Check out these great interviews featuring some of our Bingham creators and cast members!
Wide Awake Films to Produce Bingham Documentary
Wide Awake Films is teaming up with the Friends of Arrow Rock to chronicle the life and times of Missouri native and self-taught painter George Caleb Bingham.
During his 45-year career, Bingham became known throughout the United States as "The Missouri Artist" for his portrait depictions of well-known Missourians of the 19th century. Bingham's paintings and drawings offer a genuine and first-hand account of an artist who lived and observed daily life in one of the newly settled territories of the West. In his later years, Bingham moved beyond merely recording life and began directly affecting it through numerous appointments in state and local politics. Today, Bingham's realistic paintings continue to allow the public at large to catch a storied glimpse of the 19th century world.
Production is already underway. We've captured on-camera interviews with art historians and curators across the country, including Betsy Kornhauser of New York's Metropolitan Museum of Art, Melissa Wolfe of Saint Louis Art Museum, Stephanie Fox-Knappe of Kansas City's Nelson Atkins Museum of Art, as well as Missouri historian Dr. Joan Stack.

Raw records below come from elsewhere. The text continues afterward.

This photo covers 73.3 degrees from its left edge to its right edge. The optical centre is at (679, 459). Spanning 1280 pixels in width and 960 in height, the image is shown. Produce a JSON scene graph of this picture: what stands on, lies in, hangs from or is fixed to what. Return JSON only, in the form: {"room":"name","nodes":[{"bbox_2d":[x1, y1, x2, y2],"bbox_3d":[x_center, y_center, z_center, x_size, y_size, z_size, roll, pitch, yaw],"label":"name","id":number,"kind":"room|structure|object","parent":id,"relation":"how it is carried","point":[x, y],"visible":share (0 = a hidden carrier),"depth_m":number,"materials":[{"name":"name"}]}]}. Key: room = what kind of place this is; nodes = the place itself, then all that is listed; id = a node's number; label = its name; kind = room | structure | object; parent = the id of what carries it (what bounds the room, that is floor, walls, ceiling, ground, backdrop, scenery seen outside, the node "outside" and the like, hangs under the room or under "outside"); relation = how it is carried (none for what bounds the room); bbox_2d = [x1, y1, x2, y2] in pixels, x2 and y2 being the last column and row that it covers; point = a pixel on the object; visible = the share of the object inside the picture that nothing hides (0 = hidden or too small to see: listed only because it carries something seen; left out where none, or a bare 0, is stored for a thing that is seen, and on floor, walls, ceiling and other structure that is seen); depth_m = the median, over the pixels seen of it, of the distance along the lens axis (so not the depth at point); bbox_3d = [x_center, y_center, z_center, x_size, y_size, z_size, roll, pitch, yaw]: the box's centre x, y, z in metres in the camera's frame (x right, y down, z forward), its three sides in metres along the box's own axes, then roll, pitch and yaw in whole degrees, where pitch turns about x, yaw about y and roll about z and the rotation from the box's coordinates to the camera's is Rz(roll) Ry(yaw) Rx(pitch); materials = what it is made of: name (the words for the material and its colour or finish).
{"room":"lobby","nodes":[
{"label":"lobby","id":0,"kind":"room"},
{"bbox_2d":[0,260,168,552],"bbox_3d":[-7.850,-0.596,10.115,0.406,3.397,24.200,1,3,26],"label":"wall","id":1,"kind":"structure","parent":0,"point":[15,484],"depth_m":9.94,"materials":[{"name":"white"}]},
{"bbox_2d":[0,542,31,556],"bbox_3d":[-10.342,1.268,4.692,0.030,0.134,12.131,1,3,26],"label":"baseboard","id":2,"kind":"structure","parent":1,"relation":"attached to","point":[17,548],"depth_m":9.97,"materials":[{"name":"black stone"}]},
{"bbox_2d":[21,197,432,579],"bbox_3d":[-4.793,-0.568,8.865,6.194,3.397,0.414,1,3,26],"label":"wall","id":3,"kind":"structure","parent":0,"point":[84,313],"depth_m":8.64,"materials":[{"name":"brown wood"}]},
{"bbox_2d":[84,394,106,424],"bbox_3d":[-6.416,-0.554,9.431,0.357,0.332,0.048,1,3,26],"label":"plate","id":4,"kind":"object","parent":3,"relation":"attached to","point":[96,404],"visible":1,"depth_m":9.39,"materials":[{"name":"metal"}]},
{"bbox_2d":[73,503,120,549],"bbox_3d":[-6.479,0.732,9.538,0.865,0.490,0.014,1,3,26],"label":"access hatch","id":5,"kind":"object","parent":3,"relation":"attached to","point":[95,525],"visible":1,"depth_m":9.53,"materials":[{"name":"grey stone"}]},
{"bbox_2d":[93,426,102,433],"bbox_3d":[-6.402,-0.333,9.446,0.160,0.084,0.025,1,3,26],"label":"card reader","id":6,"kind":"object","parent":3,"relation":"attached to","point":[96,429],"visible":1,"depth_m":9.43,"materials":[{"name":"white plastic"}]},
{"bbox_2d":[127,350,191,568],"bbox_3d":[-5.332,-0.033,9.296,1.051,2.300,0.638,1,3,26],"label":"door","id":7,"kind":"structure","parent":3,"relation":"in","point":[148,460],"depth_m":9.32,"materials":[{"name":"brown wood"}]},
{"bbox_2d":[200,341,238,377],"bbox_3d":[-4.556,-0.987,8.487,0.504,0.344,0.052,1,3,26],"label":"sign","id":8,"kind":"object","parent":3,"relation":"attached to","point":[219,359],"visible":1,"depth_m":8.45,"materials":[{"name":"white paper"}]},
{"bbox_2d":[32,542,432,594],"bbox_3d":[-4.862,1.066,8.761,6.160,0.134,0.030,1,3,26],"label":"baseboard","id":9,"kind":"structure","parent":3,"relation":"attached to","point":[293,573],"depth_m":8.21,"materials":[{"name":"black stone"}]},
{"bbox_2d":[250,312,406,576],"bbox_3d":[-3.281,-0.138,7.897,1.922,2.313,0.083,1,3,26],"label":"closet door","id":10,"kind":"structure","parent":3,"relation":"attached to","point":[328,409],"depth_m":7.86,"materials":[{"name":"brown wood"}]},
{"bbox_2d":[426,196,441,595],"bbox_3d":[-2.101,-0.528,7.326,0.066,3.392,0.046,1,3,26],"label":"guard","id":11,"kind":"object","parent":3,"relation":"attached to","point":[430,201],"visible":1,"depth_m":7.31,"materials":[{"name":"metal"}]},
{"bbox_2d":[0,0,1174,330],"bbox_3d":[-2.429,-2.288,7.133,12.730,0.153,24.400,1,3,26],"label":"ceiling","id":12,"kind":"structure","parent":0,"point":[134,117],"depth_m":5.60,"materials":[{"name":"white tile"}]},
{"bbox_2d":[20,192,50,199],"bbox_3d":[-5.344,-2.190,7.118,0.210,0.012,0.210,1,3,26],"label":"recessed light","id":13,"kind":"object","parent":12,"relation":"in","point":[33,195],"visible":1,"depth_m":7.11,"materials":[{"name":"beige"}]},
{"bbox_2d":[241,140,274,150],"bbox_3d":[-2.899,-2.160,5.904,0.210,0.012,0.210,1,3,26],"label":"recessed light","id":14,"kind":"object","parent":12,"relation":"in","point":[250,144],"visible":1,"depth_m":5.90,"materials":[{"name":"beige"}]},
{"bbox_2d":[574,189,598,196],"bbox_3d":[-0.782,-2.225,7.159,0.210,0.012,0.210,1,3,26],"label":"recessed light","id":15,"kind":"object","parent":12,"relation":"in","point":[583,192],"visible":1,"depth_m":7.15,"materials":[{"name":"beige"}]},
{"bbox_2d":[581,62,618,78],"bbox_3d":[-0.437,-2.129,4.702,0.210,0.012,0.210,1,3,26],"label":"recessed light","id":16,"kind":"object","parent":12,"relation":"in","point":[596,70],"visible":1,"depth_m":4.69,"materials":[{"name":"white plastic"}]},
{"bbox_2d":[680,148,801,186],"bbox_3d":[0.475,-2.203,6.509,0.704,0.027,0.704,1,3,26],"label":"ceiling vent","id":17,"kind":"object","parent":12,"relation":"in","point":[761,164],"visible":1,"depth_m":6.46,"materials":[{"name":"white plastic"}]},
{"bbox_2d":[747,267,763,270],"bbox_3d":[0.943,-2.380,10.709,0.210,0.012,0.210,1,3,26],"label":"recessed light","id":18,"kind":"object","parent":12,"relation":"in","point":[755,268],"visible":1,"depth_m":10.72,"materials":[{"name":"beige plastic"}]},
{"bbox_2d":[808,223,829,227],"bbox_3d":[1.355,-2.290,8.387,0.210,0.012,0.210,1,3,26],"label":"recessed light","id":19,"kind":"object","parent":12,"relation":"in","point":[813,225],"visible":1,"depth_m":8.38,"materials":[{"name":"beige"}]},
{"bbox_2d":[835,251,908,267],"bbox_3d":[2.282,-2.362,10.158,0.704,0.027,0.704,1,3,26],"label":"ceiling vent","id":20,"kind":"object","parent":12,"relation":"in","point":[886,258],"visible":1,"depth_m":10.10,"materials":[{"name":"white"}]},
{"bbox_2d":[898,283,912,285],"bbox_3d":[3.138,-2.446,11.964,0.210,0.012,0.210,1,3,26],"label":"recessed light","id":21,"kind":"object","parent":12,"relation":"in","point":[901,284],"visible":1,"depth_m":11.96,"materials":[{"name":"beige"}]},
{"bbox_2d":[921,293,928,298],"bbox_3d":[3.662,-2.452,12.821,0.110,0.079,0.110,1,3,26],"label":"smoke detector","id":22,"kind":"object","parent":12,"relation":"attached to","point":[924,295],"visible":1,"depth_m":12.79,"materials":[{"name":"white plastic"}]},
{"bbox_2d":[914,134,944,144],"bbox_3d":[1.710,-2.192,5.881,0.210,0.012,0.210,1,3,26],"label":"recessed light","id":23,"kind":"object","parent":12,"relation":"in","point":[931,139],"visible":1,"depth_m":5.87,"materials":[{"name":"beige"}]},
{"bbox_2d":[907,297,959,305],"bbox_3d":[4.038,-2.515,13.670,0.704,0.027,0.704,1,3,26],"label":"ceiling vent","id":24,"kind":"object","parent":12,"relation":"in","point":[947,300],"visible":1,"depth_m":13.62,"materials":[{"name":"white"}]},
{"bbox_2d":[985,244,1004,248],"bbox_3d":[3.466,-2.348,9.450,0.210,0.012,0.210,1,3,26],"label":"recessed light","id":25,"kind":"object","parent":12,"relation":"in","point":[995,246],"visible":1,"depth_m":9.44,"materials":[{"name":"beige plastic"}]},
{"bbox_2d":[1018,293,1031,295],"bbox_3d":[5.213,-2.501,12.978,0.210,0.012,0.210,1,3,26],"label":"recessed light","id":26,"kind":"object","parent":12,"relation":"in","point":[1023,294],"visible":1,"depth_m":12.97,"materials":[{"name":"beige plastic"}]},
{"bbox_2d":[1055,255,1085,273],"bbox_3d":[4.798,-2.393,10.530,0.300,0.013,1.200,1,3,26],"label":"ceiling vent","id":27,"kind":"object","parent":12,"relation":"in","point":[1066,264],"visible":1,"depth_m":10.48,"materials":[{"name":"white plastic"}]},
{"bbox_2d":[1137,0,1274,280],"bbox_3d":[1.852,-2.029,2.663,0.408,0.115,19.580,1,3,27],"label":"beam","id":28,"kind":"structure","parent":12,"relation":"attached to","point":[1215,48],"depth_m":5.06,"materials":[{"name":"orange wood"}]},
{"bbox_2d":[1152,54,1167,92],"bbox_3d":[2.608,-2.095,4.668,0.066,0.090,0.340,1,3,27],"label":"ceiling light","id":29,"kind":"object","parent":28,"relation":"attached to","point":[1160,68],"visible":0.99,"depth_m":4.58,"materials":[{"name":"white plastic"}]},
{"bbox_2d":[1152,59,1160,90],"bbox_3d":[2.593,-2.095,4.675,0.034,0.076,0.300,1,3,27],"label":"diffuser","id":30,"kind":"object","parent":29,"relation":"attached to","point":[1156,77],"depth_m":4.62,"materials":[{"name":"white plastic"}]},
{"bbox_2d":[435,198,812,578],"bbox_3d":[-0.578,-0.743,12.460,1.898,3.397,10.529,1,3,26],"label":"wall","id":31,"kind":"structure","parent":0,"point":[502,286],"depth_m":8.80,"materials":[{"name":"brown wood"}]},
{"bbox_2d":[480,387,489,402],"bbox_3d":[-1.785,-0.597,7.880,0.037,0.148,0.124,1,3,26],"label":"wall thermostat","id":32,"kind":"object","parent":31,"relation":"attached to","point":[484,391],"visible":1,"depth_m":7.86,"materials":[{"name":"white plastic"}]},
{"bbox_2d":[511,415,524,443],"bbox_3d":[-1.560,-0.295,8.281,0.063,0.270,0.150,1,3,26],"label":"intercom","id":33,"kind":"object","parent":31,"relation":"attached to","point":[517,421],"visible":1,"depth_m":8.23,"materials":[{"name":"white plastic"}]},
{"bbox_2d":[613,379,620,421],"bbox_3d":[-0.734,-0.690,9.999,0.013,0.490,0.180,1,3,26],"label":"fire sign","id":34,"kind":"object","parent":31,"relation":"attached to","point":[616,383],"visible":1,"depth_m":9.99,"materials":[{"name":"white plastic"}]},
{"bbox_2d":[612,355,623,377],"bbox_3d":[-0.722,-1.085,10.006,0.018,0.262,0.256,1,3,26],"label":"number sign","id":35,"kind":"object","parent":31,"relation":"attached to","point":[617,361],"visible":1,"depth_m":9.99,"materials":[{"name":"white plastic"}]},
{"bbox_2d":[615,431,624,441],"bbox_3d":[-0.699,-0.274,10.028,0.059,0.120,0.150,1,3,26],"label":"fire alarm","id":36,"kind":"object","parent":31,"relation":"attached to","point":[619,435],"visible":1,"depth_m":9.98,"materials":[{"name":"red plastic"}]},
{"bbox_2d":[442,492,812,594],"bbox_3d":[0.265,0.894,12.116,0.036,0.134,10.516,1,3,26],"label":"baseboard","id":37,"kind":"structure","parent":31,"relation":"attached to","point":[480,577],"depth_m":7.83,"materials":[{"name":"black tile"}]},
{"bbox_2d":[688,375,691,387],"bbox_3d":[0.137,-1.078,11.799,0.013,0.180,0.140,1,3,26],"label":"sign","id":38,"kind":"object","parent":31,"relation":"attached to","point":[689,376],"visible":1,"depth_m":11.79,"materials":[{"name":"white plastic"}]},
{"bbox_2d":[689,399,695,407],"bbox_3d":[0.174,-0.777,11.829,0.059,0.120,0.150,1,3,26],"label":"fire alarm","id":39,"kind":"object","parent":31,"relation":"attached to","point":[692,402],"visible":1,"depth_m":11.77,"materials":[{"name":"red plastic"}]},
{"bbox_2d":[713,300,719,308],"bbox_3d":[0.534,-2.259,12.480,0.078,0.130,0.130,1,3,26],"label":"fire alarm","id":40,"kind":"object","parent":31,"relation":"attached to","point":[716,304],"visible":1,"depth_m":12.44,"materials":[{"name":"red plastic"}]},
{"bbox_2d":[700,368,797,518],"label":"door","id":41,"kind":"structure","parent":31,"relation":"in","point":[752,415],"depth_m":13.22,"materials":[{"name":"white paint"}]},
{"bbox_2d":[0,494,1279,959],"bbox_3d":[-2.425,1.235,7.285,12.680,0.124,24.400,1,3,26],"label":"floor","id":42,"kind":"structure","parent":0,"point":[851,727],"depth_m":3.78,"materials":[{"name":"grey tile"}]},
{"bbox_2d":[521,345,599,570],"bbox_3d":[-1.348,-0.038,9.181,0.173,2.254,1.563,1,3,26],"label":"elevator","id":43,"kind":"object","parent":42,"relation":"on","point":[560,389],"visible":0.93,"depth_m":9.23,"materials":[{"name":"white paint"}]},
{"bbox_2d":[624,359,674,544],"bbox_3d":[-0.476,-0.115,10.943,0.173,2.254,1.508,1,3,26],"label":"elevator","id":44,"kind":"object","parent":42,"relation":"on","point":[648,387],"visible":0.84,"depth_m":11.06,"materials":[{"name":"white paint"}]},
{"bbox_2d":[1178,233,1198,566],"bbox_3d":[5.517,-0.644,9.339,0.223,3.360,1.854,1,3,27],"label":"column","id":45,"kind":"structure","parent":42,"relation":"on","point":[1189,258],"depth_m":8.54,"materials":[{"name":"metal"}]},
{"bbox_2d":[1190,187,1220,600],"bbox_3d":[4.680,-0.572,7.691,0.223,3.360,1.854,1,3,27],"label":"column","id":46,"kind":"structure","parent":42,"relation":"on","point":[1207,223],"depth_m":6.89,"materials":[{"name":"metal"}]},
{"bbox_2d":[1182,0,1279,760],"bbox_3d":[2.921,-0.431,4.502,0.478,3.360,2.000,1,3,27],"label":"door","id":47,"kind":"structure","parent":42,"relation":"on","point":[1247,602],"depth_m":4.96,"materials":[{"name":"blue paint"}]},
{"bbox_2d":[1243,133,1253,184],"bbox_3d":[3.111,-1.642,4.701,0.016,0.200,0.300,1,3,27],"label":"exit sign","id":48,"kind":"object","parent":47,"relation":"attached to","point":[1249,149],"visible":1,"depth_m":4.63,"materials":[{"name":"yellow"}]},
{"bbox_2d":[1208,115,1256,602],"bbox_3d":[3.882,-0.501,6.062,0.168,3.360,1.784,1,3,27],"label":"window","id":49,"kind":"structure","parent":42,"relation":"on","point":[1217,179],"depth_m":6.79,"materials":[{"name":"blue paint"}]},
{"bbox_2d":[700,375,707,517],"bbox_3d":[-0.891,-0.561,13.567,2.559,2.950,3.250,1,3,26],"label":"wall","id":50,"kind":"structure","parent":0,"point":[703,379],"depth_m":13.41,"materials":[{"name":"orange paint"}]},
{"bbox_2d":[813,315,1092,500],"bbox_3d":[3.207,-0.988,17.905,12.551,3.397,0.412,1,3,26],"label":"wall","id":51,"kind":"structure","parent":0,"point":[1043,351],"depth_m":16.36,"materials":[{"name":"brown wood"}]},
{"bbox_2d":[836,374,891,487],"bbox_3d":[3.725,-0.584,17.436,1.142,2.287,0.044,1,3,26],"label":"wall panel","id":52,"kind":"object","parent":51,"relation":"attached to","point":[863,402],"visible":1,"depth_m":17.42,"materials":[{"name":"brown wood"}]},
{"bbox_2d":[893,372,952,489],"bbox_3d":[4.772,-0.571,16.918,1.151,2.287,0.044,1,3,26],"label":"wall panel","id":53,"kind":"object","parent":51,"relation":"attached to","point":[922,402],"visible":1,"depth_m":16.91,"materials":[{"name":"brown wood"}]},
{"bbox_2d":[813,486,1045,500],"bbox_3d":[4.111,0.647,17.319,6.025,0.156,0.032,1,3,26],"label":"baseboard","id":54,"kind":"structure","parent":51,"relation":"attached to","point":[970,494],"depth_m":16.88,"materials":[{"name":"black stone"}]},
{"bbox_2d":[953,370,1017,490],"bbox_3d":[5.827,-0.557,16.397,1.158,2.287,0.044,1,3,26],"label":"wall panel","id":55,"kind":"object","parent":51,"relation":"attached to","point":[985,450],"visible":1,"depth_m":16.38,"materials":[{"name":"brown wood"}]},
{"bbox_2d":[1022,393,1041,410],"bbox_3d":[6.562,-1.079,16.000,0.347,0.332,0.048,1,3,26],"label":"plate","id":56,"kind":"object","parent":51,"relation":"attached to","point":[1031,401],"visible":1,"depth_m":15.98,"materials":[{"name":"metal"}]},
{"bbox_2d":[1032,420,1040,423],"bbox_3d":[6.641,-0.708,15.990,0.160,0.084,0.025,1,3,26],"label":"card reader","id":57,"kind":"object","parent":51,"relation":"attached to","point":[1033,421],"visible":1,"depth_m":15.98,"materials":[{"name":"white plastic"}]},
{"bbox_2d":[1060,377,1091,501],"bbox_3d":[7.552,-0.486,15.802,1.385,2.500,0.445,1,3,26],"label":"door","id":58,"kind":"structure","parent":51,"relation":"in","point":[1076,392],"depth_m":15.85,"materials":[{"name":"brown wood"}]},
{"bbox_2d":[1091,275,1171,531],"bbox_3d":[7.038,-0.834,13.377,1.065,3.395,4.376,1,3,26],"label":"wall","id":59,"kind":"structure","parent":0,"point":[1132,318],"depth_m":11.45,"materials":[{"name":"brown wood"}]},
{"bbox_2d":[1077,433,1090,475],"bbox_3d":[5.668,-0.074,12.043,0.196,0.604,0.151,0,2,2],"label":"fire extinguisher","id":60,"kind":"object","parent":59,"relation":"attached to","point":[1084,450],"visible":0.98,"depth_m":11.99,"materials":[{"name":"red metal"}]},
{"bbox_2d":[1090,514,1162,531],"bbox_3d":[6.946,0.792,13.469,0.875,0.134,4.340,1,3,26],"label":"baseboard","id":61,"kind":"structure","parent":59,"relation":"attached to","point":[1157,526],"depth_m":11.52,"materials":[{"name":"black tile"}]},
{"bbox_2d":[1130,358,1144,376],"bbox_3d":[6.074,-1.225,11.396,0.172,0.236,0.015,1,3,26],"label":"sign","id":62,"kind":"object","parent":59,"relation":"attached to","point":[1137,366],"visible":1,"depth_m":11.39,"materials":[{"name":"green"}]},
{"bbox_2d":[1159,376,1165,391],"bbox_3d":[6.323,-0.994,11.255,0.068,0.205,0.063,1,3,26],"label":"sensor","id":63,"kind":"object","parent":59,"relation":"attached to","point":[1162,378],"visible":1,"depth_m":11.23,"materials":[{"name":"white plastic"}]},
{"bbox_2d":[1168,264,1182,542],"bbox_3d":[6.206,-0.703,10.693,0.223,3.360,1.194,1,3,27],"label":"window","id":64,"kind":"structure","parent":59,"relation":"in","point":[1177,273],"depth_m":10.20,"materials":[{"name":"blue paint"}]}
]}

Amon Carter Museum: First Stop on the Bingham Exhibit Tour
From the beginning of time, water has attracted humans for a variety of reasons. Whether it’s obtained for transportation, industry, eating and drinking, or as a keystone of community development, water in its many forms continues to inspire. The 19th century Missouri artist George Caleb Bingham dedicated a number of his works to the depiction of the life and lore of the rivers and byways of Missouri, following in the tradition of artistic illustrations of water recorded over hundreds of years.
Right now, 16 river paintings and 50 drawings from George Caleb Bingham’s collection are on exhibit in Navigating the West: George Caleb Bingham and the River at the Amon Carter Museum of American Art in Fort Worth, Texas. Bingham’s major river works showcase the role that water played in the 19th century as a means of transportation and trade as well as how the river shaped the lives of those who lived around it including the Osage Indians, French traders and the early settlers of the American West.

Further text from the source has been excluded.